# WORK INSTRUCTION
Show me each line of the listing below where the word "placa" appears.

# TASK DATA
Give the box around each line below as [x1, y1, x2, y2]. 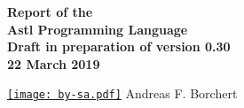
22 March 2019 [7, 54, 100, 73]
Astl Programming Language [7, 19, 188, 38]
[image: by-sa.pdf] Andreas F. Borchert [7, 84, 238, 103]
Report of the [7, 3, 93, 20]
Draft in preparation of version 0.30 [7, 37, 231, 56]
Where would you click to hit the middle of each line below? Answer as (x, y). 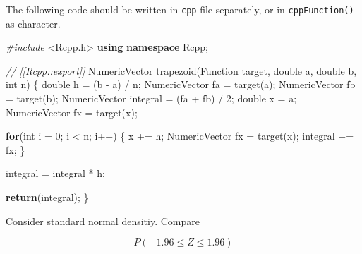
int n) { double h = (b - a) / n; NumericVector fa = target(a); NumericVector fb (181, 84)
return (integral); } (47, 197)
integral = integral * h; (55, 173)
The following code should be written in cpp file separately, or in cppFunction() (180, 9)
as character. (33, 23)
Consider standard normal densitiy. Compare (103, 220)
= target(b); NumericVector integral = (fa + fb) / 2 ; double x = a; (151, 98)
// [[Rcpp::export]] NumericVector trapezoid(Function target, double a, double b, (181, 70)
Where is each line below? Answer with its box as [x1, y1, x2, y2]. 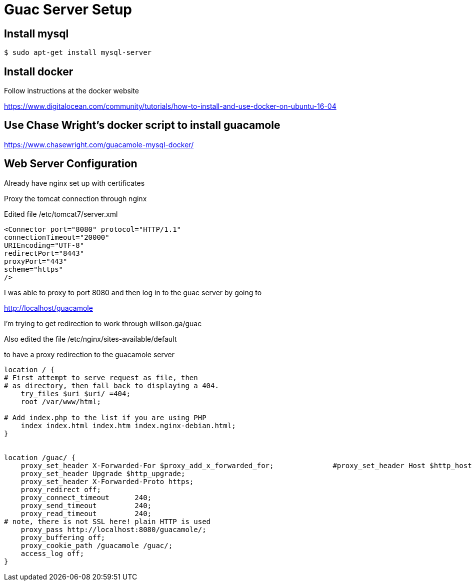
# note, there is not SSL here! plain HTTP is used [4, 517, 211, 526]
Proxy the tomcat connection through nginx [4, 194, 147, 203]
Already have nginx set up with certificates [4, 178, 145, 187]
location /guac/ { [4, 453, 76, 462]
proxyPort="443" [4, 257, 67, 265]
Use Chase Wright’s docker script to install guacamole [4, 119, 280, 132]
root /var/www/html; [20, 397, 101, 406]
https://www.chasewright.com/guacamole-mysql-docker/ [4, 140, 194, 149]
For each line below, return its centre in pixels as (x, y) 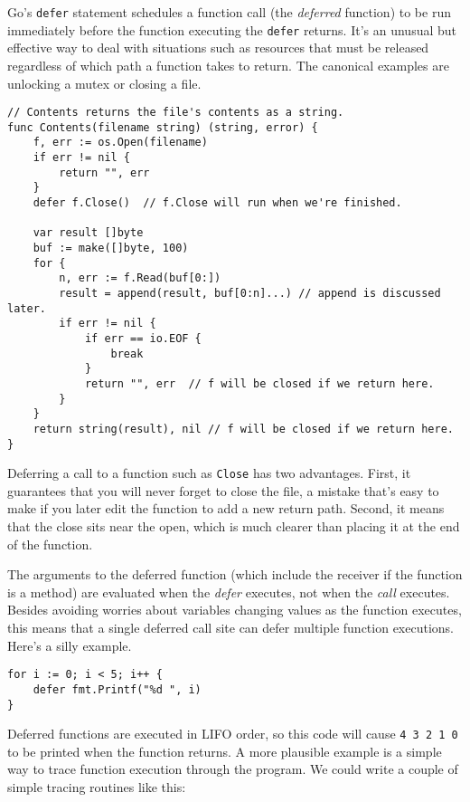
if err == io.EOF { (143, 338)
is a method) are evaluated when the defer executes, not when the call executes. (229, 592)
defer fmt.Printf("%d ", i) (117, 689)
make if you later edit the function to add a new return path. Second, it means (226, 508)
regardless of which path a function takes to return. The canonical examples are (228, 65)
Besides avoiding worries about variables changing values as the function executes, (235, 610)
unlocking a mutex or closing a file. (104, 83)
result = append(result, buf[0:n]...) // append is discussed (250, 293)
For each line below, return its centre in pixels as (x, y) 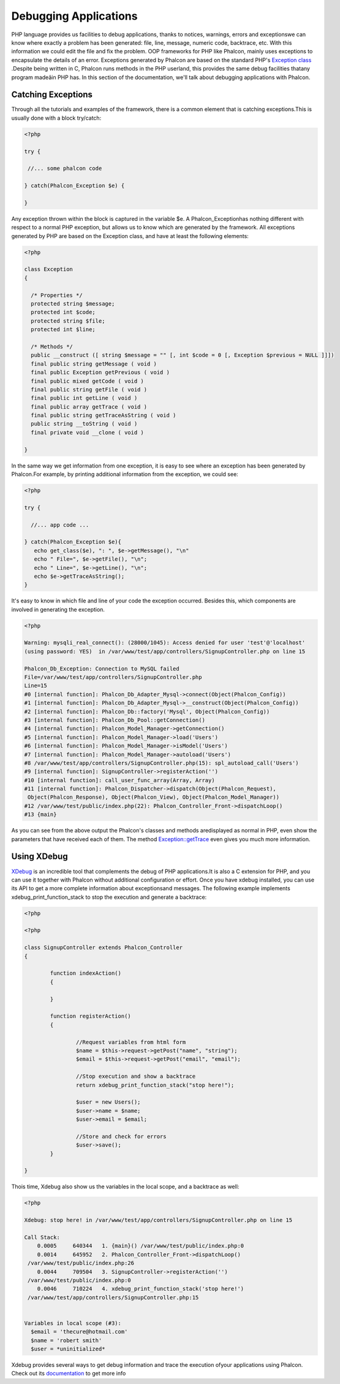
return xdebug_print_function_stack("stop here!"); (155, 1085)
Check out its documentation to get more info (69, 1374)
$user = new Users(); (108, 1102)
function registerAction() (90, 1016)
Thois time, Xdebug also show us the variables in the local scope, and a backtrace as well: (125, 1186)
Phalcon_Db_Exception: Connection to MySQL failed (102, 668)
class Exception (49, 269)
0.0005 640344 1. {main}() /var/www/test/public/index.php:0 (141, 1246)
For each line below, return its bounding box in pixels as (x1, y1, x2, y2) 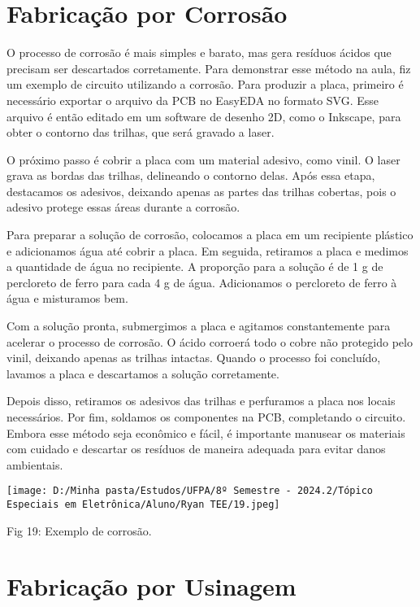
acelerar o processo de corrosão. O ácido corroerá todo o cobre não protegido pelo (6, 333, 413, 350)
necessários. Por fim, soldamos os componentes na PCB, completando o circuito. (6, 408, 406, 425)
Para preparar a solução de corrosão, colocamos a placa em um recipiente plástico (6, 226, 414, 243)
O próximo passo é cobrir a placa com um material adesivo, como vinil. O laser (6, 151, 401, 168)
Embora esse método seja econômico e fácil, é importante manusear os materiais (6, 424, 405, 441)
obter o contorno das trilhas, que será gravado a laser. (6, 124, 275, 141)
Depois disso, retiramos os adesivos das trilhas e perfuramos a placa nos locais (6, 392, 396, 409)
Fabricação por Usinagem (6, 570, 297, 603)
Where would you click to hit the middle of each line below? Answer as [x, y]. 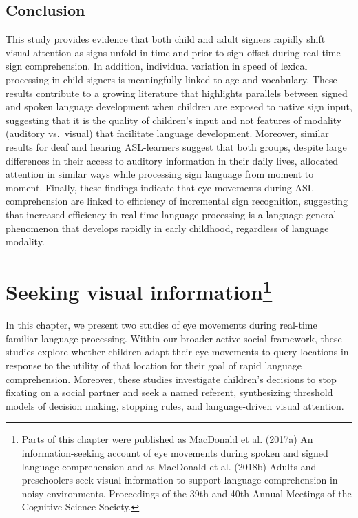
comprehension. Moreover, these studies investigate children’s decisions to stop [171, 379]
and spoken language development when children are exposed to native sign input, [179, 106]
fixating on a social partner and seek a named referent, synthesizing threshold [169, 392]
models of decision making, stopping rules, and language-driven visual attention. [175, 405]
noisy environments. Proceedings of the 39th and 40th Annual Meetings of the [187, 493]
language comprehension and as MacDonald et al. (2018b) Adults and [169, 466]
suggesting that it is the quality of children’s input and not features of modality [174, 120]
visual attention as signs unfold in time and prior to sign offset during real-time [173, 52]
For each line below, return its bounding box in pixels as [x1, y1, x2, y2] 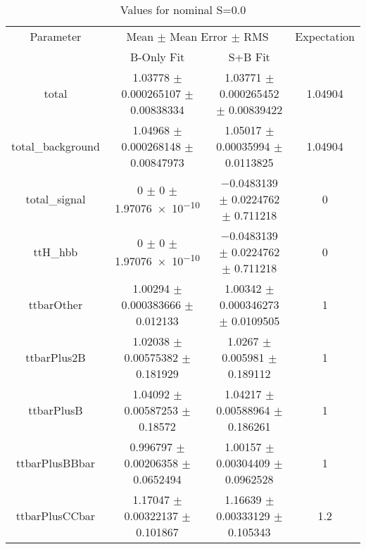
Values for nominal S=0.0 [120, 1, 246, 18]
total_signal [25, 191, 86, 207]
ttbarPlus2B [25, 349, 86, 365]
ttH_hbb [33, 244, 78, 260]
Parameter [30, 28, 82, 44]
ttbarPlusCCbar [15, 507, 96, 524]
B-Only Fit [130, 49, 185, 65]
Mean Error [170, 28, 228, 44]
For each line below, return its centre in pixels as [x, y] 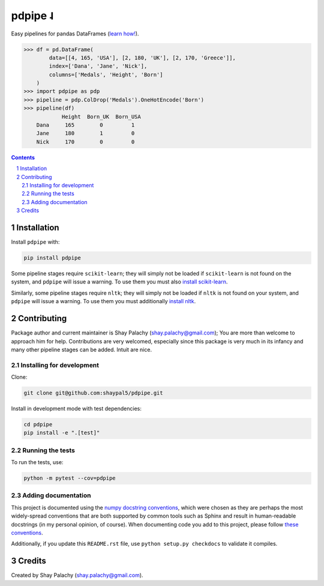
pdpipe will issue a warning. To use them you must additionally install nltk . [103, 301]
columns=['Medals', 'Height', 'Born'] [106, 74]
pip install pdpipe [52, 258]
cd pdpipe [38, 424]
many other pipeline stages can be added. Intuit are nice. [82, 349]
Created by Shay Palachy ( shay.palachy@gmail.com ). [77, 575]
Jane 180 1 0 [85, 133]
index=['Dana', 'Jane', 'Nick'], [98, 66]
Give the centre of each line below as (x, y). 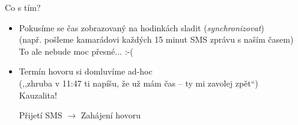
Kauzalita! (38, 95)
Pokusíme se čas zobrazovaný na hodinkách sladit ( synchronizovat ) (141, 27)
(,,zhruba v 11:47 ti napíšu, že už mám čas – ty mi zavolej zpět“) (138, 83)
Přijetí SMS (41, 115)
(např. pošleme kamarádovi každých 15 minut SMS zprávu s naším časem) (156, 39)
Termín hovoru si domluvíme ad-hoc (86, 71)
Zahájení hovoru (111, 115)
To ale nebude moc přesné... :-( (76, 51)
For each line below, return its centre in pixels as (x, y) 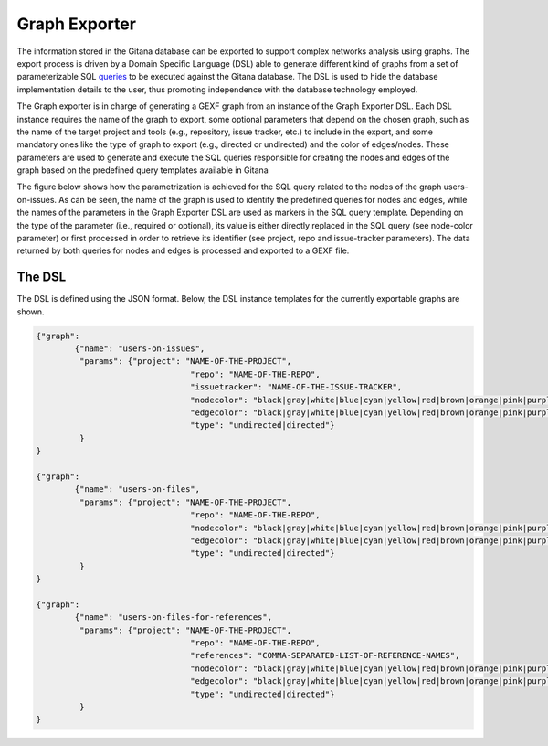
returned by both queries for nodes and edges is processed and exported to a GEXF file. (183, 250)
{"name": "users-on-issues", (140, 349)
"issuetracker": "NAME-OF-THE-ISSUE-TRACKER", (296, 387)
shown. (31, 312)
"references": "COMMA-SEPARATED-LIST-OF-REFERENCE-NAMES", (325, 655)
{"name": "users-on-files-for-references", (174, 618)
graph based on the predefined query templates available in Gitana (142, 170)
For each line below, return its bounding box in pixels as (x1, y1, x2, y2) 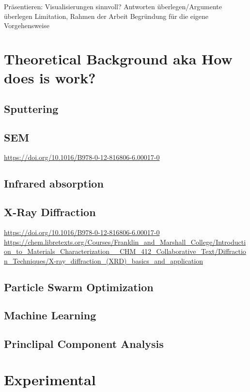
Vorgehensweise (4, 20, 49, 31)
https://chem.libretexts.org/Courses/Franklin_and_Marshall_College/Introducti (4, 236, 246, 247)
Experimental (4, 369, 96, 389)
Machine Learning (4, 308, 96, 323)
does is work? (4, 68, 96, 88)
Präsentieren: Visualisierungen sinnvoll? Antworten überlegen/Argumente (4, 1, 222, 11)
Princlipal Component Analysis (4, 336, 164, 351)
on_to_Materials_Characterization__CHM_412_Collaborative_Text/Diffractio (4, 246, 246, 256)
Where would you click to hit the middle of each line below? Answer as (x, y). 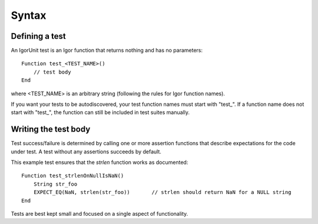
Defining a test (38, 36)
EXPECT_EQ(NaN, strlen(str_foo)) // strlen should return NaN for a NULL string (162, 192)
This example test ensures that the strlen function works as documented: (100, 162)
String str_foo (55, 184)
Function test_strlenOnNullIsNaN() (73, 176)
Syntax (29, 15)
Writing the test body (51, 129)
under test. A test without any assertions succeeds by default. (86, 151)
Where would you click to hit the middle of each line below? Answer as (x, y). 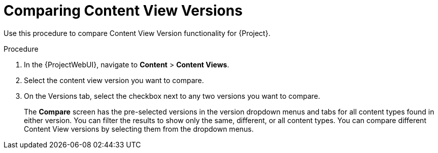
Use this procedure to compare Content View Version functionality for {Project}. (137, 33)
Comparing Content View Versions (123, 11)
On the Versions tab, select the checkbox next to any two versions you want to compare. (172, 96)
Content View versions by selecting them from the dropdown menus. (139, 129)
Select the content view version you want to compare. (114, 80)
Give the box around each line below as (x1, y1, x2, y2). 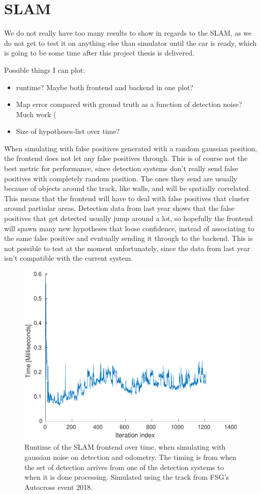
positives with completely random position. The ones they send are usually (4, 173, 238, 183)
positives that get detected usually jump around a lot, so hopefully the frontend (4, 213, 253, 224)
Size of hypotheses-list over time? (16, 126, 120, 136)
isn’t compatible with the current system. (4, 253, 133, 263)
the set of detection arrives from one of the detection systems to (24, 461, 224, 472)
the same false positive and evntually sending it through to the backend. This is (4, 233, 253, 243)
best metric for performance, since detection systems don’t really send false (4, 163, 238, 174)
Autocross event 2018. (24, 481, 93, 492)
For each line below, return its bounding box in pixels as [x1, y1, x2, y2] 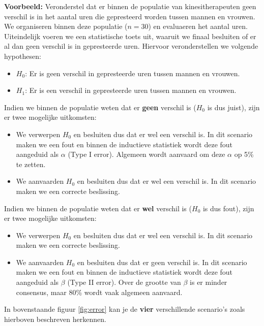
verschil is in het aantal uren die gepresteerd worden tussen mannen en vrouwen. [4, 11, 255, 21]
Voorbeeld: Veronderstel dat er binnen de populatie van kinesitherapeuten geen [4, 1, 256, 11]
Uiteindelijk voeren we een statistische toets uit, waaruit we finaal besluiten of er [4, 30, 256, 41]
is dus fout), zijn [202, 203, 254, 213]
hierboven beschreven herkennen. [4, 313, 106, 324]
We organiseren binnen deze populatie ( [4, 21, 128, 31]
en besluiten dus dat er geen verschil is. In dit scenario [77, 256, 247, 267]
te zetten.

# SOLUTION TO THIS TASK
Para preparar a solução de corrosão, colocamos a placa em um recipiente plástico (6, 226, 414, 243)
O próximo passo é cobrir a placa com um material adesivo, como vinil. O laser (6, 151, 401, 168)
Depois disso, retiramos os adesivos das trilhas e perfuramos a placa nos locais (6, 392, 396, 409)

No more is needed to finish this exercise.